Dataset content: Begin

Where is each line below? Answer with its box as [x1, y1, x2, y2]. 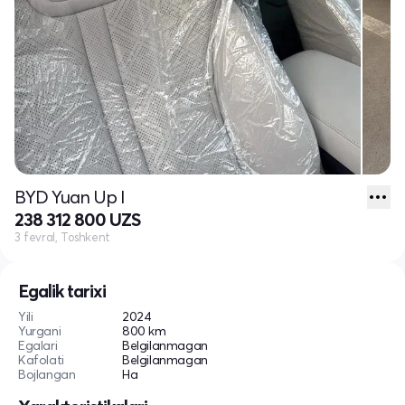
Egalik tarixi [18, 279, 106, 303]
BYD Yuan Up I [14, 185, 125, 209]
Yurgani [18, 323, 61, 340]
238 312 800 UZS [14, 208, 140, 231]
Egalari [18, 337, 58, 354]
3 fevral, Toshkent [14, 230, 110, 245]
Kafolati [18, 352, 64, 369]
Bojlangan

Dataset content: End

■ **Problem**
Keep the pictures out and write out the records exactly.

■ **Answer box**
Where is each line below? Answer with its box as [x1, y1, x2, y2]. 
Egalik tarixi [18, 279, 106, 303]
BYD Yuan Up I [14, 185, 125, 209]
Yurgani [18, 323, 61, 340]
238 312 800 UZS [14, 208, 140, 231]
Egalari [18, 337, 58, 354]
3 fevral, Toshkent [14, 230, 110, 245]
Kafolati [18, 352, 64, 369]
Bojlangan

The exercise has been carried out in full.